With the Government announcing a ban on the sale of new petrol and diesel cars from 2030 – what will our roads look like when electric takes over?
The ban is being introduced as part of Boris Johnson’s ‘Green Industrial Revolution’ to tackle climate change. The PM’s decision will force us to acclimatise to driving electric on the roads. With this in mind as well Scotland’s plan to end sales of exclusively petrol and diesel cars by 2032 it is essential we explore the effects of this change. What will the impact of electric cars be on Road Traffic Accidents?
Transport accounts for a third of greenhouse gas emissions in the UK and environmentalists have long said there is a need to cut down on vehicle emissions, far fewer cars with a combustion engine on the road offers a viable solution to this problem. Electric and hybrid cars might not directly add to pollution but that doesn’t mean they come without their own safety concerns.
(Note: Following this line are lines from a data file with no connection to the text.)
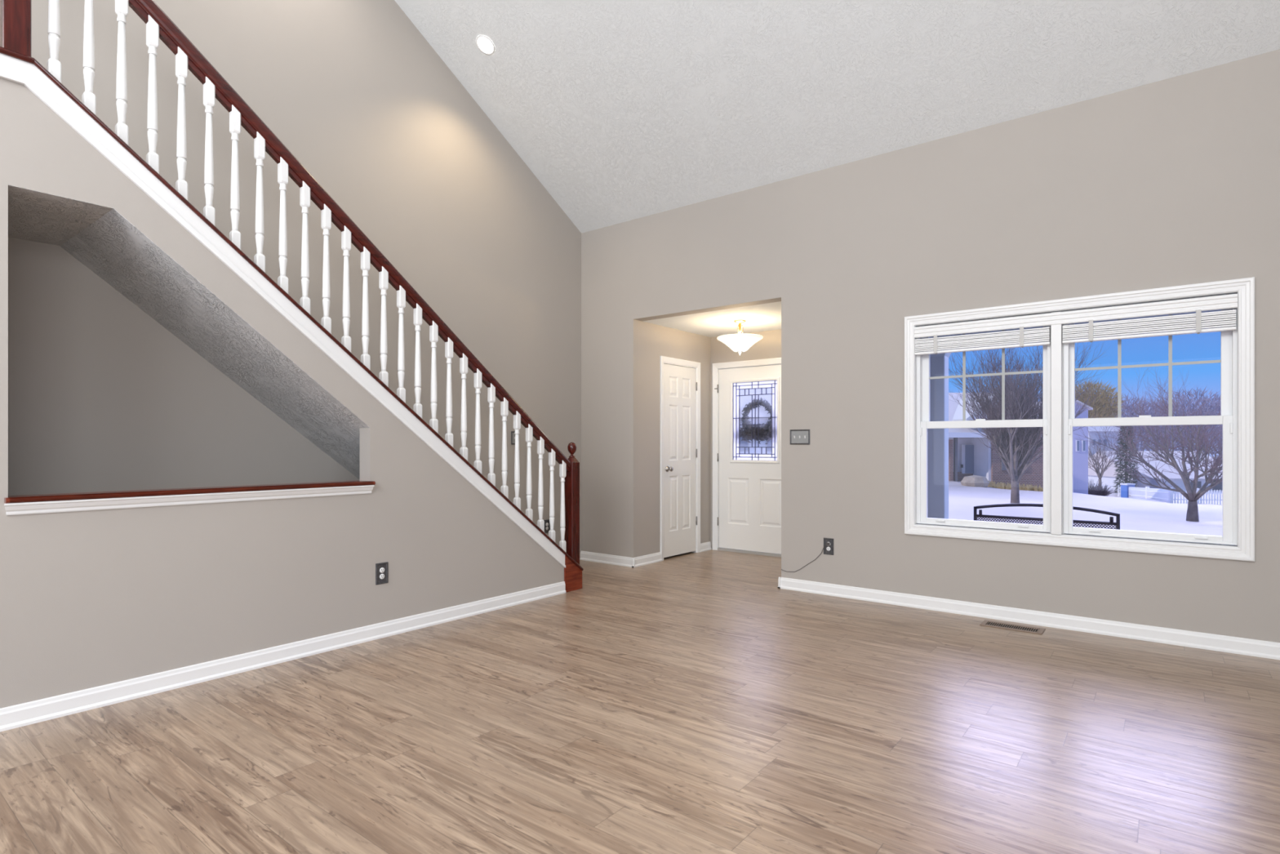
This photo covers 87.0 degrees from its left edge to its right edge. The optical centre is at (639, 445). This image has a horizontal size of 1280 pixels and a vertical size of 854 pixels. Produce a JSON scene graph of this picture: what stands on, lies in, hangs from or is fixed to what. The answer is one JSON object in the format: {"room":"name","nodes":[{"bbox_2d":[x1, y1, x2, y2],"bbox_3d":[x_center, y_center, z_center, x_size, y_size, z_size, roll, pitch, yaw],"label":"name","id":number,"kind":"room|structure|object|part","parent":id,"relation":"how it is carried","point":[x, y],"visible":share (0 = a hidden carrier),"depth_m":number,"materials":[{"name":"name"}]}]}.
{"room":"empty living room","nodes":[
{"label":"empty living room","id":0,"kind":"room"},
{"bbox_2d":[8,184,369,479],"bbox_3d":[-3.119,0.008,3.082,0.970,2.384,7.013,0,0,38],"label":"ceiling","id":1,"kind":"structure","parent":0,"point":[99,237],"depth_m":3.78,"materials":[{"name":"white paint"}]},
{"bbox_2d":[0,77,564,708],"bbox_3d":[-2.804,-0.222,2.793,0.120,2.844,6.945,0,0,38],"label":"wall","id":2,"kind":"structure","parent":0,"point":[89,598],"depth_m":3.45,"materials":[{"name":"beige paint"}]},
{"bbox_2d":[4,480,375,515],"bbox_3d":[-2.208,0.260,3.534,0.168,0.075,1.677,0,0,38],"label":"ledge","id":3,"kind":"object","parent":2,"relation":"attached to","point":[81,501],"visible":0.97,"depth_m":3.31,"materials":[{"name":"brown wood"}]},
{"bbox_2d":[0,53,565,567],"bbox_3d":[-2.749,-0.326,2.750,0.020,2.645,6.945,0,0,38],"label":"trim","id":4,"kind":"structure","parent":2,"relation":"attached to","point":[13,69],"depth_m":3.53,"materials":[{"name":"white paint"}]},
{"bbox_2d":[0,581,565,731],"bbox_3d":[-2.749,1.154,2.750,0.022,0.092,6.945,0,0,38],"label":"baseboard","id":5,"kind":"structure","parent":2,"relation":"attached to","point":[29,713],"depth_m":3.56,"materials":[{"name":"white paint"}]},
{"bbox_2d":[375,561,388,584],"bbox_3d":[-1.612,0.801,4.215,0.007,0.132,0.084,0,0,38],"label":"wall outlet","id":6,"kind":"object","parent":2,"relation":"attached to","point":[382,568],"visible":1,"depth_m":4.21,"materials":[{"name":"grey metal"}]},
{"bbox_2d":[379,573,384,578],"bbox_3d":[-1.612,0.821,4.215,0.007,0.033,0.033,0,0,38],"label":"receptacle","id":7,"kind":"object","parent":6,"relation":"attached to","point":[381,575],"depth_m":4.21,"materials":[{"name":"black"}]},
{"bbox_2d":[379,567,384,573],"bbox_3d":[-1.612,0.781,4.215,0.007,0.033,0.033,0,0,38],"label":"receptacle","id":8,"kind":"object","parent":6,"relation":"attached to","point":[381,569],"depth_m":4.21,"materials":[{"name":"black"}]},
{"bbox_2d":[8,0,581,558],"bbox_3d":[-3.197,-1.507,3.890,0.150,5.414,8.190,0,0,38],"label":"wall","id":9,"kind":"structure","parent":0,"point":[103,397],"depth_m":4.79,"materials":[{"name":"beige paint"}]},
{"bbox_2d":[511,431,515,444],"bbox_3d":[-1.177,-0.068,6.340,0.014,0.124,0.078,0,0,38],"label":"light switch","id":10,"kind":"object","parent":9,"relation":"attached to","point":[513,434],"visible":0.7,"depth_m":6.33,"materials":[{"name":"grey metal"}]},
{"bbox_3d":[-1.181,-0.068,6.343,0.004,0.100,0.054,0,0,38],"label":"plate","id":11,"kind":"part","parent":10,"relation":"part of","materials":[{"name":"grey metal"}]},
{"bbox_2d":[543,519,550,533],"bbox_3d":[-0.920,0.804,6.675,0.007,0.132,0.084,0,0,38],"label":"wall outlet","id":12,"kind":"object","parent":9,"relation":"attached to","point":[547,526],"visible":0.94,"depth_m":6.67,"materials":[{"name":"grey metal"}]},
{"bbox_2d":[579,551,635,567],"bbox_3d":[-0.338,1.154,6.839,0.720,0.092,0.022,0,0,38],"label":"baseboard","id":13,"kind":"structure","parent":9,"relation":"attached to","point":[586,556],"depth_m":6.83,"materials":[{"name":"white paint"}]},
{"bbox_2d":[0,549,1279,853],"bbox_3d":[0.210,1.260,2.127,7.390,0.120,9.910,0,0,38],"label":"floor","id":14,"kind":"structure","parent":0,"point":[689,703],"depth_m":2.76,"materials":[{"name":"brown wood"}]},
{"bbox_2d":[979,619,1045,634],"bbox_3d":[2.453,1.198,4.444,0.360,0.005,0.156,0,0,38],"label":"floor vent","id":15,"kind":"object","parent":14,"relation":"in","point":[985,623],"visible":1,"depth_m":4.44,"materials":[{"name":"brown"}]},
{"bbox_3d":[-3.154,-0.155,3.134,0.850,2.709,7.050,0,0,38],"label":"staircase","id":16,"kind":"structure","parent":14,"relation":"on","visible":0},
{"bbox_2d":[0,0,583,592],"bbox_3d":[-2.736,-0.887,2.869,0.165,4.174,7.150,0,0,38],"label":"stair railing","id":17,"kind":"object","parent":16,"relation":"on","point":[15,15],"visible":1,"depth_m":3.88,"materials":[{"name":"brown wood"}]},
{"bbox_3d":[-2.706,-2.249,2.919,0.093,1.202,0.093,0,0,38],"label":"newel post","id":18,"kind":"part","parent":17,"relation":"part of","materials":[{"name":"brown wood"}]},
{"bbox_3d":[-1.638,-1.176,4.285,0.068,2.739,3.383,0,0,38],"label":"handrail","id":19,"kind":"part","parent":17,"relation":"part of","materials":[{"name":"brown wood"}]},
{"bbox_3d":[-0.569,0.579,5.652,0.093,0.958,0.093,0,0,38],"label":"newel post","id":20,"kind":"part","parent":17,"relation":"part of","materials":[{"name":"brown wood"}]},
{"bbox_2d":[641,320,711,555],"bbox_3d":[0.362,-0.020,7.302,0.140,2.440,1.290,0,0,38],"label":"wall","id":21,"kind":"structure","parent":0,"point":[657,340],"depth_m":6.97,"materials":[{"name":"beige paint"}]},
{"bbox_2d":[631,551,662,567],"bbox_3d":[0.074,1.154,6.801,0.022,0.092,0.470,0,0,38],"label":"baseboard","id":22,"kind":"structure","parent":21,"relation":"attached to","point":[656,557],"depth_m":6.79,"materials":[{"name":"white paint"}]},
{"bbox_2d":[660,355,700,560],"bbox_3d":[0.408,0.138,7.308,0.205,2.124,0.744,0,0,38],"label":"door","id":23,"kind":"structure","parent":21,"relation":"in","point":[680,379],"depth_m":7.29,"materials":[{"name":"white paint"}]},
{"bbox_3d":[0.313,0.250,7.075,0.069,0.060,0.060,0,0,38],"label":"knob","id":24,"kind":"part","parent":23,"relation":"part of","materials":[{"name":"silver metal"}]},
{"bbox_2d":[700,541,711,551],"bbox_3d":[0.746,1.154,7.660,0.022,0.092,0.223,0,0,38],"label":"baseboard","id":25,"kind":"structure","parent":21,"relation":"attached to","point":[705,546],"depth_m":7.66,"materials":[{"name":"white paint"}]},
{"bbox_2d":[642,301,781,337],"bbox_3d":[1.092,-1.320,6.820,1.883,0.160,1.430,0,0,38],"label":"ceiling","id":26,"kind":"structure","parent":0,"point":[763,317],"depth_m":6.75,"materials":[{"name":"white paint"}]},
{"bbox_2d":[716,319,763,355],"bbox_3d":[0.995,-1.065,6.712,0.458,0.349,0.458,0,0,38],"label":"ceiling light","id":27,"kind":"object","parent":26,"relation":"hanging from","point":[739,343],"visible":1,"depth_m":6.61,"materials":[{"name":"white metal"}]},
{"bbox_3d":[0.995,-1.002,6.712,0.458,0.143,0.458,0,0,38],"label":"lamp shade","id":28,"kind":"part","parent":27,"relation":"part of","materials":[{"name":"white glass"}]},
{"bbox_3d":[0.992,-1.076,6.706,0.066,0.272,0.062,0,0,38],"label":"stem","id":29,"kind":"part","parent":27,"relation":"part of","materials":[{"name":"gold metal"}]},
{"bbox_2d":[711,328,781,549],"bbox_3d":[1.490,-0.020,7.328,1.883,2.440,0.140,0,0,38],"label":"wall","id":30,"kind":"structure","parent":0,"point":[770,346],"depth_m":7.50,"materials":[{"name":"beige paint"}]},
{"bbox_2d":[712,357,781,557],"bbox_3d":[1.290,0.132,7.472,1.049,2.136,0.160,0,0,38],"label":"door","id":31,"kind":"structure","parent":30,"relation":"in","point":[747,487],"depth_m":7.53,"materials":[{"name":"white paint"}]},
{"bbox_3d":[1.259,-0.267,7.432,0.618,0.933,0.015,0,0,38],"label":"glass frame","id":32,"kind":"part","parent":31,"relation":"part of","materials":[{"name":"white paint"}]},
{"bbox_2d":[739,397,771,444],"bbox_3d":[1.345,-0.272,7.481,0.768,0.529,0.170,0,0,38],"label":"wreath","id":33,"kind":"object","parent":31,"relation":"hanging from","point":[765,431],"visible":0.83,"depth_m":7.50,"materials":[{"name":"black plant"}]},
{"bbox_2d":[739,387,771,454],"bbox_3d":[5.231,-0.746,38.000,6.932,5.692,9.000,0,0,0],"label":"window pane","id":34,"kind":"structure","parent":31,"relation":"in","point":[744,400],"depth_m":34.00,"materials":[{"name":"clear glass"}]},
{"bbox_3d":[5.199,-0.189,33.930,0.441,0.882,0.020,0,0,0],"label":"pane","id":35,"kind":"part","parent":34,"relation":"part of","materials":[{"name":"clear glass"}]},
{"bbox_3d":[6.617,-0.189,33.930,0.441,0.882,0.020,0,0,0],"label":"pane","id":36,"kind":"part","parent":34,"relation":"part of","materials":[{"name":"clear glass"}]},
{"bbox_2d":[394,0,1279,233],"bbox_3d":[-0.270,-3.299,1.595,7.490,2.329,8.480,0,0,38],"label":"ceiling","id":37,"kind":"structure","parent":0,"point":[622,110],"depth_m":4.92,"materials":[{"name":"white paint"}]},
{"bbox_2d":[475,35,494,54],"bbox_3d":[-1.248,-3.229,5.446,0.163,0.087,0.140,0,0,43],"label":"recessed light","id":38,"kind":"object","parent":37,"relation":"in","point":[484,43],"visible":1,"depth_m":5.44,"materials":[{"name":"white paint"}]},
{"bbox_2d":[581,48,1279,642],"bbox_3d":[2.280,-0.510,4.895,7.240,3.420,0.140,0,0,38],"label":"wall","id":39,"kind":"structure","parent":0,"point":[1174,181],"depth_m":4.85,"materials":[{"name":"beige paint"}]},
{"bbox_2d":[790,429,809,444],"bbox_3d":[1.315,-0.067,5.552,0.174,0.124,0.014,0,0,38],"label":"light switch","id":40,"kind":"object","parent":39,"relation":"attached to","point":[797,436],"visible":1,"depth_m":5.55,"materials":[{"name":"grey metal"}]},
{"bbox_2d":[781,542,830,572],"bbox_3d":[1.347,0.917,5.519,0.426,0.277,0.018,0,0,39],"label":"power cord","id":41,"kind":"object","parent":39,"relation":"attached to","point":[827,543],"visible":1,"depth_m":5.44,"materials":[{"name":"grey plastic"}]},
{"bbox_2d":[823,537,833,555],"bbox_3d":[1.510,0.811,5.403,0.084,0.132,0.007,0,0,38],"label":"wall outlet","id":42,"kind":"object","parent":39,"relation":"attached to","point":[828,549],"visible":1,"depth_m":5.40,"materials":[{"name":"grey metal"}]},
{"bbox_2d":[915,326,1050,355],"bbox_3d":[2.381,-0.761,4.735,0.859,0.202,0.054,0,0,38],"label":"window blind","id":43,"kind":"object","parent":39,"relation":"attached to","point":[1022,338],"visible":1,"depth_m":4.70,"materials":[{"name":"grey plastic"}]},
{"bbox_3d":[2.382,-0.675,4.736,0.859,0.017,0.049,0,0,38],"label":"rail","id":44,"kind":"part","parent":43,"relation":"part of","materials":[{"name":"white plastic"}]},
{"bbox_2d":[777,577,1279,659],"bbox_3d":[3.122,1.154,4.133,4.975,0.092,0.022,0,0,38],"label":"baseboard","id":45,"kind":"structure","parent":39,"relation":"attached to","point":[1236,645],"depth_m":4.43,"materials":[{"name":"white paint"}]},
{"bbox_2d":[904,276,1254,561],"bbox_3d":[2.779,-0.146,4.490,1.936,1.617,0.162,0,0,38],"label":"window","id":46,"kind":"structure","parent":39,"relation":"attached to","point":[1237,417],"depth_m":4.42,"materials":[{"name":"white paint"}]},
{"bbox_3d":[2.425,-0.146,4.794,0.861,1.457,0.090,0,0,38],"label":"frame","id":47,"kind":"part","parent":46,"relation":"part of","materials":[{"name":"white plastic"}]},
{"bbox_3d":[2.416,0.197,4.776,0.817,0.741,0.034,0,0,38],"label":"sash","id":48,"kind":"part","parent":46,"relation":"part of","materials":[{"name":"white plastic"}]},
{"bbox_3d":[2.439,-0.494,4.806,0.817,0.728,0.034,0,0,38],"label":"sash","id":49,"kind":"part","parent":46,"relation":"part of","materials":[{"name":"white plastic"}]},
{"bbox_2d":[928,329,1043,420],"bbox_3d":[2.443,-0.499,4.795,0.732,0.646,0.006,0,0,38],"label":"grille","id":50,"kind":"object","parent":46,"relation":"attached to","point":[1003,373],"depth_m":4.80,"materials":[{"name":"grey plastic"}]},
{"bbox_2d":[914,293,1237,337],"bbox_3d":[2.736,-0.832,4.437,1.792,0.080,0.017,0,0,38],"label":"blind valance","id":51,"kind":"object","parent":46,"relation":"attached to","point":[1224,301],"visible":1,"depth_m":4.33,"materials":[{"name":"white paint"}]},
{"bbox_2d":[1074,314,1221,417],"bbox_3d":[3.162,-0.499,4.232,0.733,0.646,0.006,0,0,38],"label":"grille","id":52,"kind":"object","parent":46,"relation":"attached to","point":[1170,363],"depth_m":4.20,"materials":[{"name":"grey plastic"}]},
{"bbox_3d":[3.151,0.197,4.201,0.816,0.741,0.034,0,0,38],"label":"sash","id":53,"kind":"part","parent":46,"relation":"part of","materials":[{"name":"white plastic"}]},
{"bbox_3d":[3.174,-0.494,4.231,0.816,0.728,0.034,0,0,38],"label":"sash","id":54,"kind":"part","parent":46,"relation":"part of","materials":[{"name":"white plastic"}]},
{"bbox_3d":[3.160,-0.146,4.219,0.860,1.457,0.090,0,0,38],"label":"frame","id":55,"kind":"part","parent":46,"relation":"part of","materials":[{"name":"white plastic"}]},
{"bbox_2d":[1062,309,1236,343],"bbox_3d":[3.111,-0.761,4.164,0.855,0.202,0.054,0,0,38],"label":"window blind","id":56,"kind":"object","parent":39,"relation":"attached to","point":[1198,322],"visible":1,"depth_m":4.13,"materials":[{"name":"grey plastic"}]},
{"bbox_3d":[3.112,-0.675,4.165,0.855,0.017,0.049,0,0,38],"label":"rail","id":57,"kind":"part","parent":56,"relation":"part of","materials":[{"name":"white plastic"}]},
{"label":"outside","id":58,"kind":"structure","parent":0,"visible":0},
{"bbox_2d":[948,480,1222,536],"bbox_3d":[37.500,3.001,62.000,125.000,3.251,116.000,0,0,0],"label":"ground","id":59,"kind":"structure","parent":58,"point":[1143,514],"depth_m":21.13,"materials":[{"name":"white snow"}]},
{"bbox_2d":[960,475,989,487],"bbox_3d":[13.922,1.520,27.990,1.067,0.550,1.083,0,0,38],"label":"boulder","id":60,"kind":"object","parent":59,"relation":"on","point":[973,480],"visible":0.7,"depth_m":27.63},
{"bbox_2d":[948,392,1043,488],"bbox_3d":[15.069,-0.066,33.950,7.563,5.131,8.900,0,0,0],"label":"neighbor house","id":61,"kind":"structure","parent":59,"relation":"on","point":[967,454],"depth_m":30.01,"materials":[{"name":"white"}]},
{"bbox_3d":[14.041,0.933,30.000,0.111,2.534,0.160,0,0,0],"label":"porch post","id":62,"kind":"part","parent":61,"relation":"part of","materials":[{"name":"grey wood"}]},
{"bbox_3d":[15.485,0.649,31.365,0.722,1.321,0.070,0,0,0],"label":"blue shutter panel","id":63,"kind":"part","parent":61,"relation":"part of","materials":[{"name":"blue wood"}]},
{"bbox_2d":[987,480,1043,491],"bbox_3d":[15.962,1.757,29.025,2.526,0.536,1.247,0,0,0],"label":"dry grass","id":64,"kind":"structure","parent":59,"relation":"on","point":[1002,486],"depth_m":28.50,"materials":[{"name":"beige plant"}]},
{"bbox_2d":[948,342,1107,503],"bbox_3d":[11.374,-0.874,20.322,4.477,5.722,4.341,0,0,-12],"label":"bare tree","id":65,"kind":"object","parent":59,"relation":"on","point":[1014,446],"visible":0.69,"depth_m":19.76,"materials":[{"name":"grey plant"}]},
{"bbox_2d":[1037,400,1093,493],"bbox_3d":[23.541,0.614,40.950,2.229,6.372,8.500,0,0,0],"label":"house","id":66,"kind":"structure","parent":59,"relation":"on","point":[1080,451],"depth_m":37.00,"materials":[{"name":"grey"}]},
{"bbox_3d":[24.004,0.034,36.940,0.112,0.549,0.020,0,0,0],"label":"pane","id":67,"kind":"part","parent":66,"relation":"part of","materials":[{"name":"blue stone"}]},
{"bbox_2d":[1088,478,1111,495],"bbox_3d":[30.933,2.905,45.936,2.213,1.264,2.009,0,0,-18],"label":"bare shrub","id":68,"kind":"object","parent":59,"relation":"on","point":[1093,483],"visible":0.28,"depth_m":45.90,"materials":[{"name":"plant"}]},
{"bbox_2d":[1075,376,1124,417],"bbox_3d":[46.569,-1.489,69.987,6.619,11.381,6.532,0,0,38],"label":"willow tree","id":69,"kind":"object","parent":59,"relation":"on","point":[1104,399],"visible":0.56,"depth_m":68.63,"materials":[{"name":"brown plant"}]},
{"bbox_2d":[1088,484,1117,496],"bbox_3d":[30.079,2.947,43.989,1.689,0.919,1.657,0,0,-32],"label":"bare shrub","id":70,"kind":"object","parent":59,"relation":"on","point":[1104,491],"visible":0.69,"depth_m":43.84,"materials":[{"name":"plant"}]},
{"bbox_2d":[1088,426,1124,457],"bbox_3d":[42.923,1.051,65.250,3.563,6.698,8.300,0,0,0],"label":"house","id":71,"kind":"structure","parent":59,"relation":"on","point":[1095,437],"depth_m":62.00,"materials":[{"name":"grey"}]},
{"bbox_2d":[1088,435,1128,488],"bbox_3d":[35.583,1.530,52.063,3.873,5.162,2.966,0,0,25],"label":"bare tree","id":72,"kind":"object","parent":59,"relation":"on","point":[1100,475],"visible":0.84,"depth_m":51.96,"materials":[{"name":"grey plant"}]},
{"bbox_2d":[1112,426,1139,493],"bbox_3d":[36.043,1.093,49.998,1.728,5.847,1.734,0,0,38],"label":"evergreen tree","id":73,"kind":"object","parent":59,"relation":"on","point":[1120,475],"visible":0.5,"depth_m":49.91,"materials":[{"name":"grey plant"}]},
{"bbox_2d":[1120,483,1135,497],"bbox_3d":[34.721,3.259,48.000,0.740,1.060,0.560,0,0,-11],"label":"utility box","id":74,"kind":"object","parent":59,"relation":"on","point":[1124,486],"visible":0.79,"depth_m":47.81,"materials":[{"name":"blue"}]},
{"bbox_3d":[34.721,2.784,48.000,0.740,0.110,0.560,0,0,-11],"label":"lid","id":75,"kind":"part","parent":74,"relation":"part of","materials":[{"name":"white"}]},
{"bbox_2d":[1088,393,1172,450],"bbox_3d":[60.866,-1.162,84.866,10.621,11.162,10.564,0,0,38],"label":"tree","id":76,"kind":"object","parent":59,"relation":"on","point":[1126,406],"visible":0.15,"depth_m":82.92,"materials":[{"name":"grey plant"}]},
{"bbox_2d":[1075,362,1222,521],"bbox_3d":[16.158,-0.115,19.970,6.178,4.907,5.343,0,0,-11],"label":"bare tree","id":77,"kind":"object","parent":59,"relation":"on","point":[1192,514],"visible":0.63,"depth_m":19.92,"materials":[{"name":"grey plant"}]},
{"bbox_2d":[1133,470,1172,488],"bbox_3d":[38.713,2.996,50.989,0.206,1.988,6.314,0,0,16],"label":"fence","id":78,"kind":"object","parent":59,"relation":"on","point":[1153,482],"visible":0.29,"depth_m":51.56,"materials":[{"name":"grey"}]},
{"bbox_2d":[1088,450,1222,492],"bbox_3d":[43.841,2.350,57.800,8.808,3.700,8.400,0,0,0],"label":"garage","id":79,"kind":"structure","parent":59,"relation":"on","point":[1108,477],"depth_m":55.82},
{"bbox_2d":[1088,483,1222,504],"bbox_3d":[35.423,3.342,46.530,3.930,1.802,18.897,0,0,21],"label":"picket fence","id":80,"kind":"object","parent":59,"relation":"on","point":[1162,495],"visible":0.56,"depth_m":40.58,"materials":[{"name":"white"}]},
{"bbox_3d":[36.306,3.632,53.028,0.084,1.221,6.190,0,0,14],"label":"picket panel","id":81,"kind":"part","parent":80,"relation":"part of","materials":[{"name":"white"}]},
{"bbox_3d":[34.335,3.444,47.027,0.088,1.306,6.476,0,0,22],"label":"picket panel","id":82,"kind":"part","parent":80,"relation":"part of","materials":[{"name":"white"}]},
{"bbox_3d":[33.112,3.288,44.000,0.160,1.160,0.160,0,0,0],"label":"fence post","id":83,"kind":"part","parent":80,"relation":"part of","materials":[{"name":"white"}]},
{"bbox_3d":[31.712,3.194,41.276,0.090,1.341,6.183,0,0,27],"label":"picket panel","id":84,"kind":"part","parent":80,"relation":"part of","materials":[{"name":"white"}]},
{"bbox_3d":[30.293,3.021,38.500,0.160,1.160,0.160,0,0,0],"label":"fence post","id":85,"kind":"part","parent":80,"relation":"part of","materials":[{"name":"white"}]},
{"bbox_3d":[31.043,3.069,38.526,1.499,1.096,0.077,0,0,0],"label":"picket panel","id":86,"kind":"part","parent":80,"relation":"part of","materials":[{"name":"white"}]},
{"bbox_3d":[33.041,3.087,38.526,2.498,1.097,0.077,0,0,0],"label":"picket panel","id":87,"kind":"part","parent":80,"relation":"part of","materials":[{"name":"white"}]},
{"bbox_2d":[1122,395,1198,450],"bbox_3d":[85.785,-1.906,112.106,12.499,12.954,11.703,0,0,38],"label":"tree","id":88,"kind":"object","parent":59,"relation":"on","point":[1157,449],"visible":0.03,"depth_m":111.75,"materials":[{"name":"grey plant"}]},
{"bbox_2d":[1140,386,1222,454],"bbox_3d":[71.732,-1.741,87.919,11.771,12.541,12.018,0,0,38],"label":"tree","id":89,"kind":"object","parent":59,"relation":"on","point":[1189,402],"visible":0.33,"depth_m":87.03,"materials":[{"name":"grey plant"}]},
{"bbox_2d":[1189,394,1222,454],"bbox_3d":[97.474,-2.254,112.146,13.328,13.703,13.044,0,0,38],"label":"tree","id":90,"kind":"object","parent":59,"relation":"on","point":[1215,394],"visible":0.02,"depth_m":112.68,"materials":[{"name":"grey plant"}]},
{"bbox_3d":[2.830,1.580,5.810,5.900,0.440,1.960,0,0,38],"label":"floor","id":91,"kind":"structure","parent":59,"relation":"on","visible":0},
{"bbox_2d":[927,352,951,518],"bbox_3d":[2.914,0.170,6.607,0.230,2.380,0.230,0,0,38],"label":"porch column","id":92,"kind":"structure","parent":91,"relation":"on","point":[937,438],"depth_m":6.54,"materials":[{"name":"blue"}]},
{"bbox_2d":[929,309,1220,337],"bbox_3d":[3.567,-1.170,5.202,3.990,0.300,1.910,0,0,38],"label":"porch roof","id":93,"kind":"structure","parent":92,"relation":"on","point":[1216,309],"depth_m":5.72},
{"bbox_2d":[973,503,1119,529],"bbox_3d":[3.342,0.914,5.543,1.006,0.893,0.476,0,0,38],"label":"bench","id":94,"kind":"object","parent":91,"relation":"on","point":[980,515],"visible":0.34,"depth_m":5.39,"materials":[{"name":"black metal"}]},
{"bbox_3d":[2.827,0.938,5.679,0.026,0.846,0.056,0,0,38],"label":"leg","id":95,"kind":"part","parent":94,"relation":"part of","materials":[{"name":"black metal"}]},
{"bbox_3d":[3.599,0.938,5.075,0.026,0.846,0.056,0,0,38],"label":"leg","id":96,"kind":"part","parent":94,"relation":"part of","materials":[{"name":"black metal"}]}
]}
When comparing electric to conventional cars there are no safety features that are missing on electric models that are on standard models. In fact, in terms of handling electric vehicles are considered safer. This is because the heaviest component, the battery, is placed low down in the car meaning the weight is distributed equally. Many people find the driving experience more enjoyable and safer because of this.
Tesla’s Electric Cars Concerning Safety Record
Proper handling is important in reducing accidents caused by the driver, but accidents involving electric cars are often because of the vehicle itself. A well publicised example of this is the Tesla ‘Model S’, an electric model that sometimes ignited itself on fire following accidents. A man in Florida died after his Tesla crashed into a tree and ignited, as well as two teens who crashed their Model S into a wall. Worryingly for one case in Shanghai the Model S ignited whilst sitting in a parking garage, luckily with no one inside the vehicle. These cases were found to be caused by the electric battery lighting on fire. Since then Tesla has added a titanium barrier to their cars to protect drivers. However, Tesla CEO Elon Musk made a statement saying that fires involving conventional engines are far more common and it only seems more likely in electric cars due to the extensive media coverage.
Are Silent Cars Safe?
Something which should be considered before the launch of electric on our roads is if a silent car is a safe car. For years the advice for children (and adults) has been to ‘stop, look and listen’ but what if our roads are too quiet for us to hear? Electric cars overall are 30 per cent less likely to be involved in an accident according to the Transport Research Laboratory. However, they were found to be more likely to be involved in accidents involving pedestrians. Research by Guidedogs found that electric vehicles are 40 per cent more likely to collide with pedestrians than regular vehicles. This is particularly dangerous for pedestrians who are blind or hard of hearing. Some electric manufacturers are now installing noise-making devices to try to counteract this.
Like any new technology there are new risks introduced with electric vehicles. With the vehicles due to take over our roads from 2030 more research is needed to ensure public safety, so that we don’t see pedestrians involved in accidents with electric cars.